[Dataset records]
....

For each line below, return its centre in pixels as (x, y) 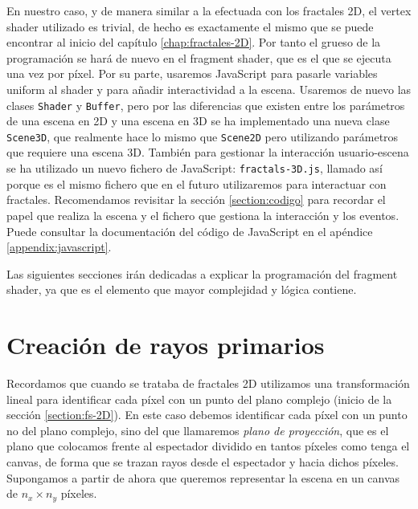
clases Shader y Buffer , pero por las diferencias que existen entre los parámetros (206, 105)
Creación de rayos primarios (166, 345)
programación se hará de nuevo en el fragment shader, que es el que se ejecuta (199, 57)
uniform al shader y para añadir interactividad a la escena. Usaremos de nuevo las (209, 89)
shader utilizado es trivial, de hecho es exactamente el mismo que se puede (190, 26)
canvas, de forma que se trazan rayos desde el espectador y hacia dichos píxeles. (203, 461)
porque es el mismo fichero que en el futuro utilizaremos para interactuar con (197, 183)
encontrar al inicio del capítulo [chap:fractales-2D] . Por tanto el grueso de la (194, 42)

....

Your objective:
Your job is to transcribe the entries above exactly; skip the pictures.

Result for this task:
For each line below, return its centre in pixels as (x, y) 
clases Shader y Buffer , pero por las diferencias que existen entre los parámetros (206, 105)
Creación de rayos primarios (166, 345)
programación se hará de nuevo en el fragment shader, que es el que se ejecuta (199, 57)
uniform al shader y para añadir interactividad a la escena. Usaremos de nuevo las (209, 89)
shader utilizado es trivial, de hecho es exactamente el mismo que se puede (190, 26)
canvas, de forma que se trazan rayos desde el espectador y hacia dichos píxeles. (203, 461)
porque es el mismo fichero que en el futuro utilizaremos para interactuar con (197, 183)
encontrar al inicio del capítulo [chap:fractales-2D] . Por tanto el grueso de la (194, 42)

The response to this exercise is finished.